> Problem to solve: Filter this material down to the lines that hold "bathroom", copying each one.

+++

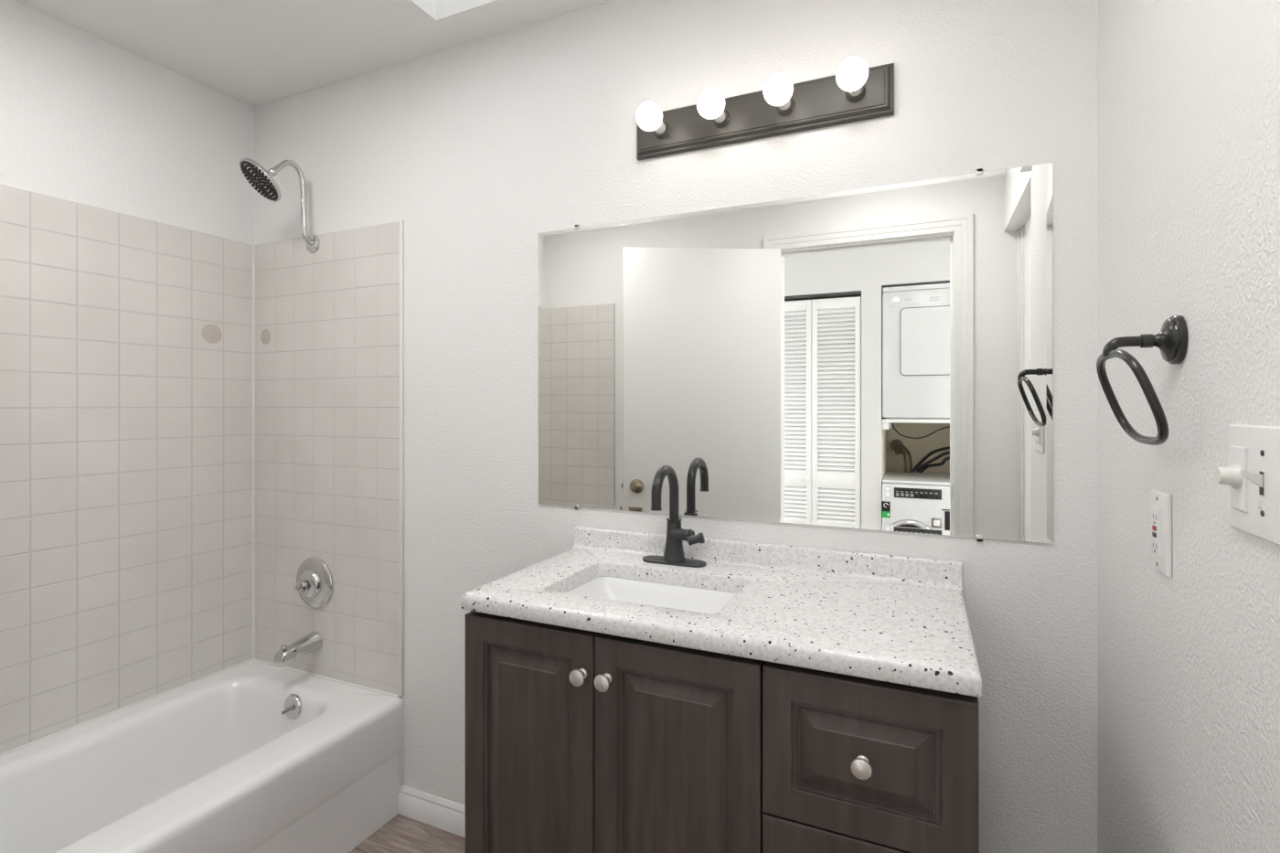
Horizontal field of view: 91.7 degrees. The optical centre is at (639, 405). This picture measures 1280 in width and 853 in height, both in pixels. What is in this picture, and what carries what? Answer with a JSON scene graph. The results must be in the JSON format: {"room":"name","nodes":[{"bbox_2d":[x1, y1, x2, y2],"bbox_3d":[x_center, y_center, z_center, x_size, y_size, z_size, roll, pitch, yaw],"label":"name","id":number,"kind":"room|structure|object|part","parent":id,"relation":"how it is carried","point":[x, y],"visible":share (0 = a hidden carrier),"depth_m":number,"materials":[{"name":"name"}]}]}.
{"room":"bathroom","nodes":[
{"label":"bathroom","id":0,"kind":"room"},
{"bbox_2d":[0,0,254,245],"bbox_3d":[-1.794,0.040,1.551,0.100,2.500,1.635,0,0,24],"label":"wall","id":1,"kind":"structure","parent":0,"point":[86,119],"depth_m":1.88,"materials":[{"name":"white paint"}]},
{"bbox_2d":[0,184,252,753],"bbox_3d":[-1.723,0.168,1.577,0.008,1.507,1.512,0,0,24],"label":"tiled wall","id":2,"kind":"structure","parent":1,"relation":"attached to","point":[126,432],"depth_m":1.88,"materials":[{"name":"tile"}]},
{"bbox_2d":[202,323,221,343],"bbox_3d":[-1.468,-0.247,2.131,0.001,0.066,0.066,0,0,24],"label":"residue stain","id":3,"kind":"object","parent":2,"relation":"attached to","point":[211,334],"visible":1,"depth_m":2.13,"materials":[{"name":"beige"}]},
{"bbox_2d":[14,0,607,106],"bbox_3d":[-0.523,-1.142,1.038,2.840,0.100,1.720,0,0,24],"label":"ceiling","id":4,"kind":"structure","parent":0,"point":[255,53],"depth_m":1.80,"materials":[{"name":"white paint"}]},
{"bbox_2d":[348,813,465,852],"bbox_3d":[-0.495,1.340,-0.034,3.775,0.100,3.650,0,0,24],"label":"floor","id":5,"kind":"structure","parent":0,"point":[401,834],"depth_m":1.85,"materials":[{"name":"wood"}]},
{"bbox_2d":[0,660,403,852],"bbox_3d":[-1.393,1.107,1.432,0.727,0.366,1.518,0,0,24],"label":"bathtub","id":6,"kind":"object","parent":5,"relation":"on","point":[253,756],"visible":1,"depth_m":1.75,"materials":[{"name":"white ceramic"}]},
{"bbox_2d":[0,658,399,756],"bbox_3d":[-1.398,0.922,1.437,0.708,0.009,1.508,0,0,24],"label":"caulk","id":7,"kind":"structure","parent":6,"relation":"on","point":[251,659],"depth_m":2.00,"materials":[{"name":"white"}]},
{"bbox_3d":[-1.131,0.975,1.998,0.036,0.026,0.019,0,0,-21],"label":"trip lever","id":8,"kind":"part","parent":6,"relation":"part of","materials":[{"name":"silver metal"}]},
{"bbox_3d":[-1.123,0.974,2.011,0.076,0.076,0.018,0,0,24],"label":"overflow plate","id":9,"kind":"part","parent":6,"relation":"part of","materials":[{"name":"silver metal"}]},
{"bbox_2d":[465,610,979,852],"bbox_3d":[0.154,0.854,1.293,0.936,0.871,0.496,0,0,24],"label":"vanity cabinet","id":10,"kind":"object","parent":5,"relation":"on","point":[578,741],"visible":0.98,"depth_m":1.08,"materials":[{"name":"brown wood"}]},
{"bbox_3d":[-0.222,0.802,1.232,0.302,0.741,0.018,0,0,24],"label":"door","id":11,"kind":"part","parent":10,"relation":"part of","materials":[{"name":"brown wood"}]},
{"bbox_3d":[-0.113,0.503,1.157,0.031,0.031,0.029,0,0,24],"label":"knob","id":12,"kind":"part","parent":10,"relation":"part of","materials":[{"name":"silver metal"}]},
{"bbox_3d":[-0.066,0.503,1.136,0.031,0.031,0.029,0,0,24],"label":"knob","id":13,"kind":"part","parent":10,"relation":"part of","materials":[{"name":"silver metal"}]},
{"bbox_3d":[0.061,0.802,1.103,0.313,0.741,0.018,0,0,24],"label":"door","id":14,"kind":"part","parent":10,"relation":"part of","materials":[{"name":"brown wood"}]},
{"bbox_2d":[461,525,981,697],"bbox_3d":[0.159,0.374,1.301,0.942,0.088,0.477,0,0,24],"label":"countertop","id":15,"kind":"structure","parent":10,"relation":"on","point":[899,619],"depth_m":1.21,"materials":[{"name":"stone"}]},
{"bbox_2d":[565,576,736,613],"bbox_3d":[0.019,0.487,1.341,0.420,0.136,0.293,0,0,24],"label":"sink","id":16,"kind":"object","parent":15,"relation":"in","point":[698,600],"visible":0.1,"depth_m":1.45,"materials":[{"name":"white ceramic"}]},
{"bbox_2d":[642,465,706,567],"bbox_3d":[0.065,0.262,1.480,0.167,0.244,0.152,0,0,24],"label":"faucet","id":17,"kind":"object","parent":15,"relation":"on","point":[674,554],"visible":1,"depth_m":1.50,"materials":[{"name":"black metal"}]},
{"bbox_3d":[0.060,0.210,1.474,0.023,0.139,0.135,0,0,24],"label":"spout","id":18,"kind":"part","parent":17,"relation":"part of","materials":[{"name":"black metal"}]},
{"bbox_3d":[0.084,0.381,1.525,0.164,0.007,0.054,0,0,24],"label":"deck plate","id":19,"kind":"part","parent":17,"relation":"part of","materials":[{"name":"black metal"}]},
{"bbox_3d":[0.134,0.317,1.482,0.043,0.033,0.032,0,0,24],"label":"lever","id":20,"kind":"part","parent":17,"relation":"part of","materials":[{"name":"black metal"}]},
{"bbox_3d":[0.350,0.797,0.973,0.316,0.242,0.018,0,0,24],"label":"drawer","id":21,"kind":"part","parent":10,"relation":"part of","materials":[{"name":"brown wood"}]},
{"bbox_3d":[0.340,0.551,0.952,0.031,0.031,0.029,0,0,24],"label":"knob","id":22,"kind":"part","parent":10,"relation":"part of","materials":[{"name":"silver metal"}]},
{"bbox_3d":[0.350,0.552,0.973,0.316,0.242,0.018,0,0,24],"label":"drawer","id":23,"kind":"part","parent":10,"relation":"part of","materials":[{"name":"brown wood"}]},
{"bbox_2d":[254,0,1097,852],"bbox_3d":[-0.188,0.040,1.776,2.840,2.500,0.100,0,0,24],"label":"wall","id":24,"kind":"structure","parent":0,"point":[483,147],"depth_m":1.60,"materials":[{"name":"white paint"}]},
{"bbox_2d":[254,221,399,695],"bbox_3d":[-1.083,0.168,2.122,0.708,1.507,0.008,0,0,24],"label":"tiled wall","id":25,"kind":"structure","parent":24,"relation":"attached to","point":[326,378],"depth_m":2.10,"materials":[{"name":"tile"}]},
{"bbox_2d":[252,245,254,658],"bbox_3d":[-1.407,0.167,2.263,0.007,1.506,0.007,0,0,24],"label":"caulk","id":26,"kind":"structure","parent":25,"relation":"attached to","point":[252,245],"depth_m":2.26,"materials":[{"name":"white"}]},
{"bbox_2d":[260,329,270,344],"bbox_3d":[-1.347,-0.249,2.237,0.056,0.056,0.001,0,0,24],"label":"residue stain","id":27,"kind":"object","parent":25,"relation":"attached to","point":[265,336],"visible":1,"depth_m":2.24,"materials":[{"name":"beige"}]},
{"bbox_2d":[239,158,319,253],"bbox_3d":[-1.169,-0.668,2.021,0.144,0.289,0.247,0,0,24],"label":"shower","id":28,"kind":"object","parent":25,"relation":"attached to","point":[261,179],"visible":1,"depth_m":1.99,"materials":[{"name":"silver metal"}]},
{"bbox_3d":[-1.151,-0.680,2.059,0.025,0.266,0.162,0,0,19],"label":"arm","id":29,"kind":"part","parent":28,"relation":"part of","materials":[{"name":"silver metal"}]},
{"bbox_2d":[273,630,322,667],"bbox_3d":[-1.139,0.807,2.066,0.068,0.070,0.139,0,0,24],"label":"tub spout","id":30,"kind":"object","parent":25,"relation":"attached to","point":[313,642],"visible":1,"depth_m":2.05,"materials":[{"name":"silver metal"}]},
{"bbox_2d":[295,556,333,607],"bbox_3d":[-1.126,0.604,2.097,0.172,0.172,0.071,0,0,24],"label":"shower valve","id":31,"kind":"object","parent":25,"relation":"attached to","point":[314,584],"visible":1,"depth_m":2.10,"materials":[{"name":"silver metal"}]},
{"bbox_3d":[-1.132,0.604,2.084,0.042,0.042,0.024,0,0,24],"label":"knob","id":32,"kind":"part","parent":31,"relation":"part of","materials":[{"name":"silver metal"}]},
{"bbox_2d":[399,219,403,696],"bbox_3d":[-0.756,0.165,1.973,0.010,1.513,0.010,0,0,24],"label":"tile edge","id":33,"kind":"structure","parent":24,"relation":"attached to","point":[400,220],"depth_m":1.97,"materials":[{"name":"white"}]},
{"bbox_2d":[399,697,403,786],"bbox_3d":[-0.759,1.066,1.974,0.015,0.276,0.011,0,0,24],"label":"trim","id":34,"kind":"structure","parent":24,"relation":"attached to","point":[400,698],"depth_m":1.97,"materials":[{"name":"white paint"}]},
{"bbox_2d":[397,785,465,837],"bbox_3d":[0.064,1.248,1.599,1.834,0.085,0.014,0,0,24],"label":"baseboard","id":35,"kind":"structure","parent":24,"relation":"attached to","point":[437,812],"depth_m":1.91,"materials":[{"name":"white paint"}]},
{"bbox_2d":[636,56,894,160],"bbox_3d":[0.251,-0.701,1.445,0.623,0.110,0.140,0,0,24],"label":"vanity light","id":36,"kind":"object","parent":24,"relation":"attached to","point":[857,92],"visible":1,"depth_m":1.45,"materials":[{"name":"brown metal"}]},
{"bbox_3d":[0.023,-0.701,1.508,0.065,0.065,0.068,0,0,24],"label":"bulb","id":37,"kind":"part","parent":36,"relation":"part of","materials":[{"name":"white glass"}]},
{"bbox_2d":[653,121,670,138],"bbox_3d":[0.055,-0.701,1.579,0.044,0.044,0.009,0,0,24],"label":"socket","id":38,"kind":"object","parent":36,"relation":"attached to","point":[665,133],"depth_m":1.57,"materials":[{"name":"brown metal"}]},
{"bbox_3d":[0.165,-0.701,1.444,0.065,0.065,0.068,0,0,24],"label":"bulb","id":39,"kind":"part","parent":36,"relation":"part of","materials":[{"name":"white glass"}]},
{"bbox_2d":[712,109,730,127],"bbox_3d":[0.197,-0.701,1.514,0.044,0.044,0.009,0,0,24],"label":"socket","id":40,"kind":"object","parent":36,"relation":"attached to","point":[725,122],"depth_m":1.51,"materials":[{"name":"brown metal"}]},
{"bbox_3d":[0.307,-0.701,1.380,0.065,0.065,0.068,0,0,24],"label":"bulb","id":41,"kind":"part","parent":36,"relation":"part of","materials":[{"name":"white glass"}]},
{"bbox_2d":[776,96,795,116],"bbox_3d":[0.339,-0.701,1.450,0.044,0.044,0.009,0,0,24],"label":"socket","id":42,"kind":"object","parent":36,"relation":"attached to","point":[789,111],"depth_m":1.45,"materials":[{"name":"brown metal"}]},
{"bbox_3d":[0.449,-0.701,1.316,0.065,0.065,0.068,0,0,24],"label":"bulb","id":43,"kind":"part","parent":36,"relation":"part of","materials":[{"name":"white glass"}]},
{"bbox_2d":[845,84,865,102],"bbox_3d":[0.481,-0.701,1.386,0.044,0.044,0.009,0,0,24],"label":"socket","id":44,"kind":"object","parent":36,"relation":"attached to","point":[859,97],"depth_m":1.38,"materials":[{"name":"brown metal"}]},
{"bbox_2d":[572,525,962,590],"bbox_3d":[0.251,0.358,1.505,0.940,0.056,0.029,0,0,24],"label":"backsplash","id":45,"kind":"structure","parent":24,"relation":"attached to","point":[890,568],"depth_m":1.45,"materials":[{"name":"stone"}]},
{"bbox_2d":[538,162,1052,543],"bbox_3d":[0.273,-0.106,1.507,1.229,0.783,0.008,0,0,24],"label":"mirror","id":46,"kind":"object","parent":24,"relation":"attached to","point":[877,357],"visible":1,"depth_m":1.44,"materials":[{"name":"silver mirror"}]},
{"bbox_2d":[1097,0,1279,852],"bbox_3d":[0.641,0.040,0.511,0.115,2.500,1.520,0,0,24],"label":"wall","id":47,"kind":"structure","parent":0,"point":[1189,90],"depth_m":0.81,"materials":[{"name":"white paint"}]},
{"bbox_2d":[1096,315,1187,445],"bbox_3d":[0.688,-0.035,0.857,0.084,0.175,0.191,0,0,24],"label":"towel ring","id":48,"kind":"object","parent":47,"relation":"attached to","point":[1171,340],"visible":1,"depth_m":0.83,"materials":[{"name":"black metal"}]},
{"bbox_3d":[0.675,-0.084,0.861,0.057,0.030,0.018,0,0,24],"label":"post","id":49,"kind":"part","parent":48,"relation":"part of","materials":[{"name":"black metal"}]},
{"bbox_2d":[1150,489,1171,577],"bbox_3d":[0.745,0.180,0.894,0.010,0.114,0.070,0,0,24],"label":"outlet","id":50,"kind":"object","parent":47,"relation":"attached to","point":[1160,502],"visible":1,"depth_m":0.88,"materials":[{"name":"white plastic"}]},
{"bbox_2d":[1151,506,1161,556],"bbox_3d":[0.743,0.180,0.895,0.003,0.067,0.033,0,0,24],"label":"receptacle","id":51,"kind":"object","parent":50,"relation":"attached to","point":[1156,511],"depth_m":0.89,"materials":[{"name":"white plastic"}]},
{"bbox_2d":[1214,424,1279,545],"bbox_3d":[0.623,0.077,0.642,0.025,0.114,0.116,0,0,24],"label":"switch plate","id":52,"kind":"object","parent":47,"relation":"attached to","point":[1252,475],"visible":1,"depth_m":0.63,"materials":[{"name":"white plastic"}]},
{"bbox_3d":[0.629,0.075,0.666,0.016,0.027,0.027,0,0,24],"label":"dimmer knob","id":53,"kind":"part","parent":52,"relation":"part of","materials":[{"name":"white plastic"}]},
{"bbox_3d":[0.619,0.077,0.619,0.001,0.025,0.010,0,0,24],"label":"toggle frame","id":54,"kind":"part","parent":52,"relation":"part of","materials":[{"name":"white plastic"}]}
]}

+++

> Answer to this task:
{"room":"bathroom","nodes":[
{"label":"bathroom","id":0,"kind":"room"},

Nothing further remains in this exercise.